WHAT YOU HAVE TO DO:
Lines to return, exactly: from the line with "The line chart" to the line with "The CPI electricity" in the entries below, both included.

Data records:
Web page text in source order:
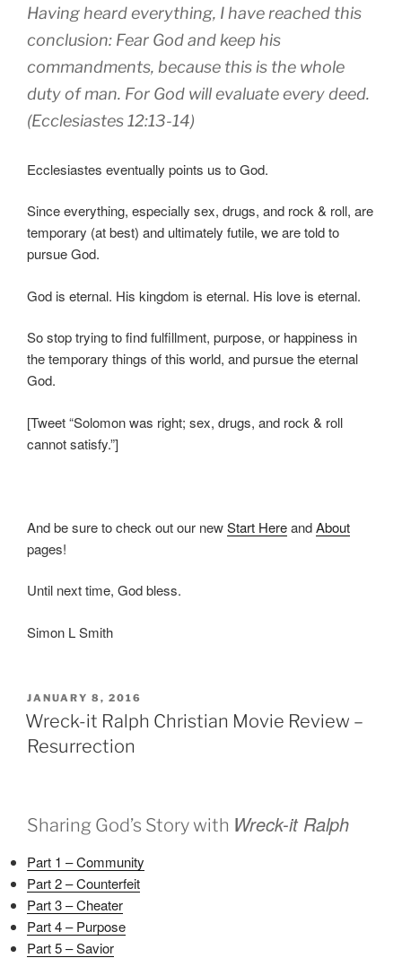
Having heardeverything, I have reached this
conclusion: Fear Godand keep his
commandments, because this is the whole
duty of man. For God will evaluateeverydeed.
(Ecclesiastes 12:13-14)
Ecclesiastes eventually points us to God.
Since everything, especially sex, drugs, and rock & roll, are
temporary (at best) and ultimately futile, we are told to
pursue God.
God is eternal. His kingdom is eternal. His love is eternal.
So stop trying to find fulfillment, purpose, or happiness in
the temporary things of this world, and pursue the eternal
God.
[Tweet “Solomon was right; sex, drugs, and rock & roll
cannot satisfy.”]
And be sure to check out our newStart HereandAbout
pages!
Until next time, God bless.
Simon L Smith
POSTED
ON
JANUARY 8, 2016
Wreck-it Ralph Christian Movie Review –
Resurrection
Sharing God’s Story with Wreck-it Ralph
Part 1 – Community
Part 2 – Counterfeit
Part 3 – Cheater
Part 4 – Purpose
Part 5 – Savior
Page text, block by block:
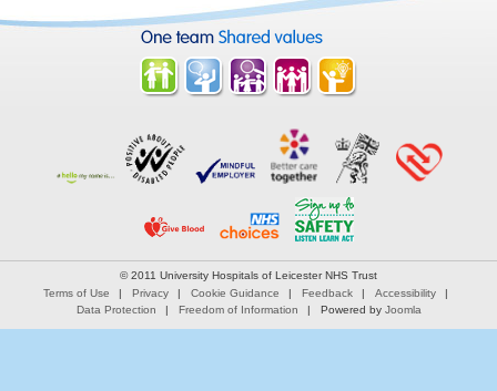
© 2011 University Hospitals of Leicester NHS Trust
Terms of Use
Privacy Cookie Guidance Feedback
Accessibility
Data Protection
Freedom of Information Powered by Joomla
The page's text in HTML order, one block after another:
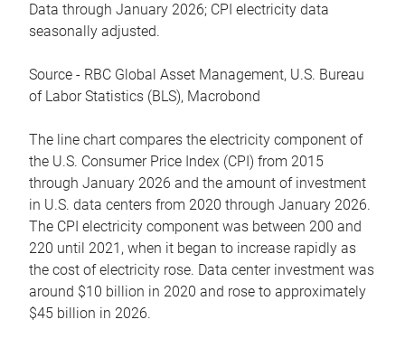
Data through January 2026; CPI electricity data
seasonally adjusted.
Source - RBC Global Asset Management, U.S. Bureau
of Labor Statistics (BLS), Macrobond
The line chart compares the electricity component of
the U.S. Consumer Price Index (CPI) from 2015
through January 2026 and the amount of investment
in U.S. data centers from 2020 through January 2026.
The CPI electricity component was between 200 and
220 until 2021, when it began to increase rapidly as
the cost of electricity rose. Data center investment was
around $10 billion in 2020 and rose to approximately
$45 billion in 2026.
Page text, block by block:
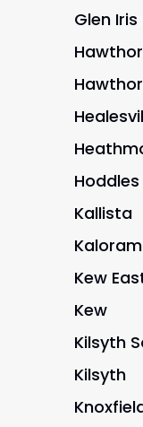
Glen Iris
Kallista
Kew
Kew
Kilsyth
Kilsyth

EXERCISE ANSWER:
The line chart compares the electricity component of
the U.S. Consumer Price Index (CPI) from 2015
through January 2026 and the amount of investment
in U.S. data centers from 2020 through January 2026.
The CPI electricity component was between 200 and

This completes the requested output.